Work required -> Pictures are not repeated. Every line from the beginning of the entries through the one with "Fed Hike. Don’t Bet On (38, 288, 197, 308)" is restated exactly.
Top of Data records
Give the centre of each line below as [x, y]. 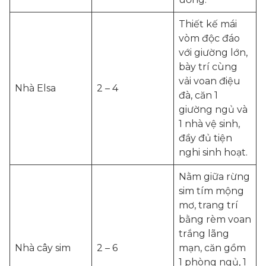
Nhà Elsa [35, 88]
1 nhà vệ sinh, [209, 124]
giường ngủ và [213, 110]
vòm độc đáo [209, 38]
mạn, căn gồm [212, 248]
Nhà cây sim [43, 248]
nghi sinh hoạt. [213, 152]
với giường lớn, [213, 53]
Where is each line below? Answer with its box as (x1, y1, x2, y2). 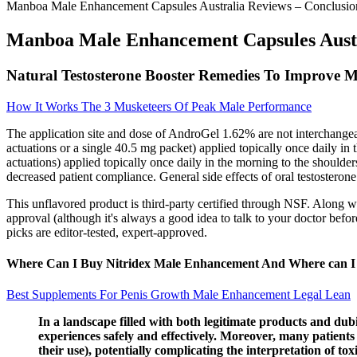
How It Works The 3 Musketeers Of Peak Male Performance (6, 99, 312, 113)
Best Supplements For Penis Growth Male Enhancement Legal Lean (6, 288, 351, 302)
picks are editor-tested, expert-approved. (6, 225, 207, 239)
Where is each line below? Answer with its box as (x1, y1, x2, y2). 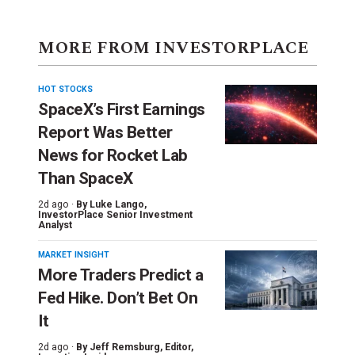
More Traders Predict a (38, 265, 203, 285)
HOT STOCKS (38, 84, 93, 95)
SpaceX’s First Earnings (38, 100, 205, 120)
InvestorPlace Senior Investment (38, 209, 193, 221)
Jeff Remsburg (90, 342, 160, 353)
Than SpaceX (38, 169, 133, 189)
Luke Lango (90, 199, 144, 211)
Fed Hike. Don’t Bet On (38, 288, 197, 308)
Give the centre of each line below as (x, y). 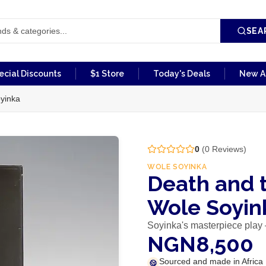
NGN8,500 (200, 244)
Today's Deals (182, 74)
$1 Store (107, 74)
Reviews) (228, 149)
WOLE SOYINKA (177, 167)
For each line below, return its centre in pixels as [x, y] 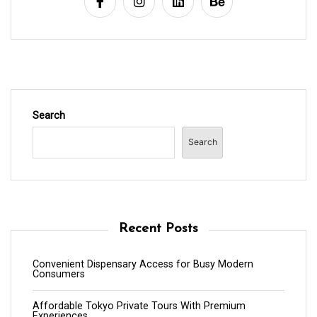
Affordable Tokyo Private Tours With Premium [139, 306]
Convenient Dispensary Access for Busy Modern [143, 264]
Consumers [59, 274]
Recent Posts [158, 229]
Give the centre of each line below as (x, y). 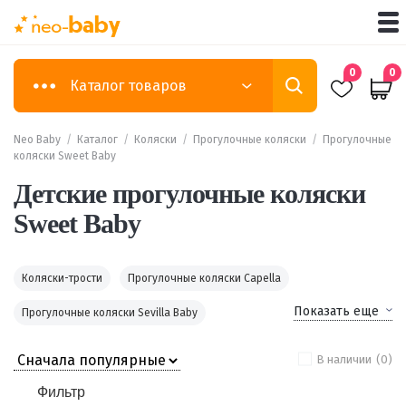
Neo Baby (37, 140)
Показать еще (336, 311)
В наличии (344, 359)
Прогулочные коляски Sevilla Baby (110, 313)
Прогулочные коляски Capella (204, 278)
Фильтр (61, 392)
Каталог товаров (128, 85)
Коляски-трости (62, 278)
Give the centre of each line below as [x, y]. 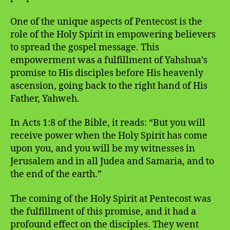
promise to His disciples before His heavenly [107, 73]
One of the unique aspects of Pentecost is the [106, 22]
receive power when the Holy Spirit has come [109, 136]
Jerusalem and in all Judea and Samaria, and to [112, 162]
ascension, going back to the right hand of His [109, 86]
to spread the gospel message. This [85, 47]
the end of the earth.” [56, 175]
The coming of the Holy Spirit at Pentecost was [111, 199]
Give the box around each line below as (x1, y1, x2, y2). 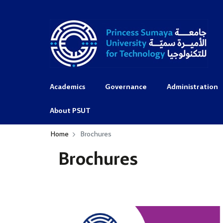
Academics (50, 82, 85, 93)
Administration (167, 82, 218, 93)
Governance (105, 82, 147, 93)
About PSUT (50, 106, 91, 117)
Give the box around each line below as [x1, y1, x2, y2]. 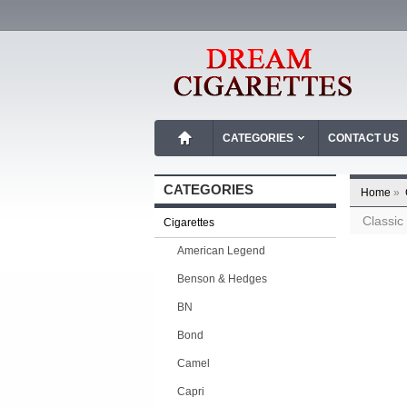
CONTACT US [328, 132, 399, 144]
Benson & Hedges [177, 273, 267, 285]
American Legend [177, 244, 265, 257]
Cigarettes [164, 216, 214, 229]
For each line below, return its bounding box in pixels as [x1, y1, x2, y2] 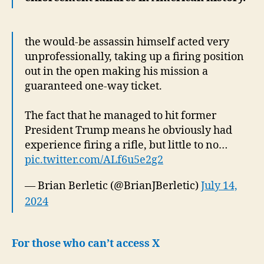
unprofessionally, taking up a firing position [25, 49, 244, 64]
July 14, [201, 179, 237, 193]
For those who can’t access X [12, 236, 160, 250]
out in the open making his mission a [25, 64, 208, 78]
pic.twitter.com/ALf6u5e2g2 [25, 153, 163, 167]
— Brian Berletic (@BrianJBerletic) [25, 179, 201, 193]
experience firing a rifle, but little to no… [25, 138, 227, 152]
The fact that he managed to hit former [25, 108, 216, 123]
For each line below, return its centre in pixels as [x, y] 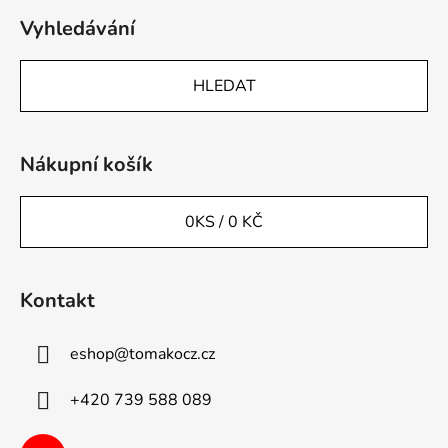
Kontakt [57, 301]
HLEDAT [224, 86]
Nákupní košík [86, 165]
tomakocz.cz [172, 353]
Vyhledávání [77, 29]
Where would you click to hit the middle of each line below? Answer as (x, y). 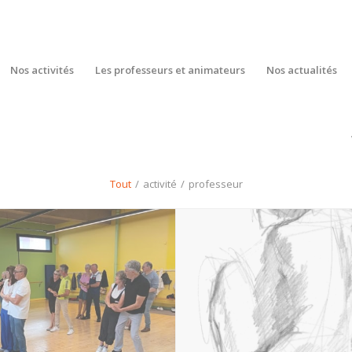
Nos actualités (301, 70)
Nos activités (42, 70)
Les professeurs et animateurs (170, 70)
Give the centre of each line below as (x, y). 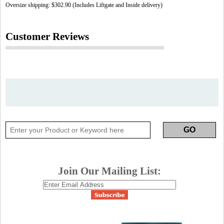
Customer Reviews (47, 36)
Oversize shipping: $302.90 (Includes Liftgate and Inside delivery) (84, 5)
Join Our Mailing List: (109, 171)
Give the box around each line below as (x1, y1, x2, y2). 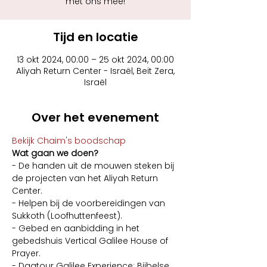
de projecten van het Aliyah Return (12, 172, 160, 184)
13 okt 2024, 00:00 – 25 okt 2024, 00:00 (17, 54, 174, 66)
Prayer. (12, 247, 41, 259)
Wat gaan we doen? (12, 147, 98, 159)
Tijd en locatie (52, 29, 138, 45)
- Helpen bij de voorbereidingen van (12, 197, 167, 209)
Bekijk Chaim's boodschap (12, 135, 126, 147)
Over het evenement (32, 109, 159, 126)
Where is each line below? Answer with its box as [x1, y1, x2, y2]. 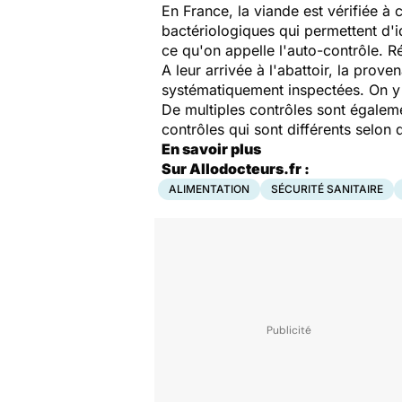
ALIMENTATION [169, 182, 249, 196]
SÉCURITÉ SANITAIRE [271, 182, 383, 196]
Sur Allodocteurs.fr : [162, 160, 310, 178]
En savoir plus [162, 140, 261, 158]
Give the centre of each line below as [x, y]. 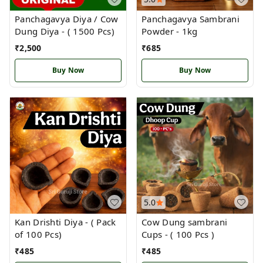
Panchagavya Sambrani [190, 19]
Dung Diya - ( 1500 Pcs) [65, 31]
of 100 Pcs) [38, 234]
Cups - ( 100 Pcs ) [193, 234]
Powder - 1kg [170, 31]
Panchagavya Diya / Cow [67, 19]
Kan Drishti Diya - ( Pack [65, 222]
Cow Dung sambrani [185, 222]
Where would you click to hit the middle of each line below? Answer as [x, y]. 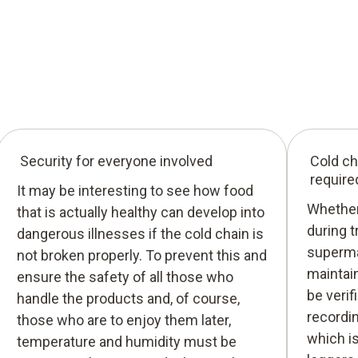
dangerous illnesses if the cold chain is [140, 233]
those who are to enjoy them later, [123, 320]
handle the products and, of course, [128, 298]
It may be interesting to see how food [135, 190]
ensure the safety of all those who [125, 276]
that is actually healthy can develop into [140, 212]
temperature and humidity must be [126, 341]
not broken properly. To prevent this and [141, 255]
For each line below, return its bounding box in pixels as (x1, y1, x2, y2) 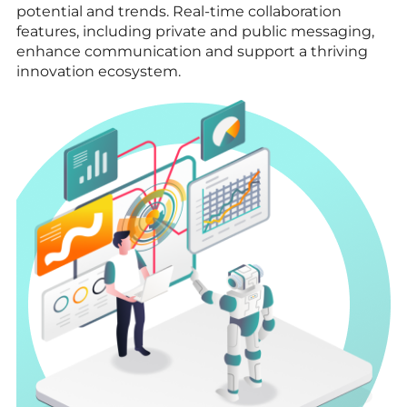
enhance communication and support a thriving (16, 42, 368, 60)
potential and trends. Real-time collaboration (16, 2, 342, 20)
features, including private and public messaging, (16, 22, 374, 40)
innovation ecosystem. (16, 62, 181, 80)
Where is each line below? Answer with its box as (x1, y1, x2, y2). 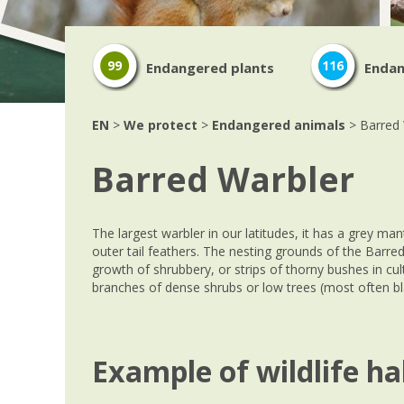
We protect (124, 116, 197, 133)
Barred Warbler (92, 156, 354, 202)
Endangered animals (212, 116, 345, 133)
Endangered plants (146, 59, 274, 77)
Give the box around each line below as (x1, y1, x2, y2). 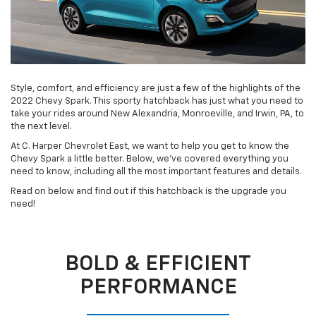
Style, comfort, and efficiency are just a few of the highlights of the (11, 84, 300, 94)
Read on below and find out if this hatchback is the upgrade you (11, 187, 286, 197)
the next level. (11, 122, 72, 132)
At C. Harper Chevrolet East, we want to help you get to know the (11, 142, 289, 152)
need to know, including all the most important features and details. (11, 167, 302, 177)
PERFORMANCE (79, 277, 237, 299)
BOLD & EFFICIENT (65, 254, 251, 276)
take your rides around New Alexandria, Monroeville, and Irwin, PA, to (11, 109, 304, 119)
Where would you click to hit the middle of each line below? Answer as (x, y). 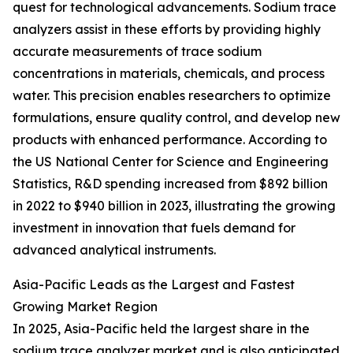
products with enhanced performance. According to (170, 140)
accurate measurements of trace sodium (137, 52)
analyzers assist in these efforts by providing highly (167, 30)
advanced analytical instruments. (114, 250)
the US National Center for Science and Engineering (171, 162)
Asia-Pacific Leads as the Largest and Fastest (154, 285)
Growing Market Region (85, 307)
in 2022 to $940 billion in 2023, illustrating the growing (174, 206)
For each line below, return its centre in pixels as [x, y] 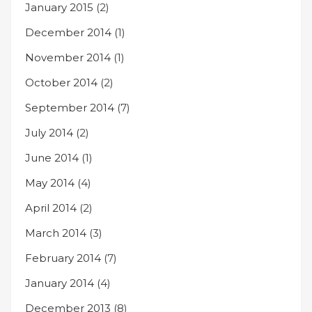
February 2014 [63, 258]
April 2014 [51, 208]
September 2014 [70, 108]
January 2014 [60, 283]
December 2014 [68, 32]
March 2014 [56, 233]
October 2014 [61, 83]
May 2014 [50, 183]
Bottom of Data records
Final answer ->
Give the centre of each line below as [x, y]. 
Nhà Elsa [35, 88]
1 nhà vệ sinh, [209, 124]
giường ngủ và [213, 110]
vòm độc đáo [209, 38]
mạn, căn gồm [212, 248]
Nhà cây sim [43, 248]
nghi sinh hoạt. [213, 152]
với giường lớn, [213, 53]
Where is each line below? Answer with its box as (x1, y1, x2, y2). 
How It Works The 3 Musketeers Of Peak Male Performance (6, 99, 312, 113)
Best Supplements For Penis Growth Male Enhancement Legal Lean (6, 288, 351, 302)
picks are editor-tested, expert-approved. (6, 225, 207, 239)
Where is each line below? Answer with its box as (x1, y1, x2, y2). 
More Traders Predict a (38, 265, 203, 285)
HOT STOCKS (38, 84, 93, 95)
SpaceX’s First Earnings (38, 100, 205, 120)
InvestorPlace Senior Investment (38, 209, 193, 221)
Jeff Remsburg (90, 342, 160, 353)
Than SpaceX (38, 169, 133, 189)
Luke Lango (90, 199, 144, 211)
Fed Hike. Don’t Bet On (38, 288, 197, 308)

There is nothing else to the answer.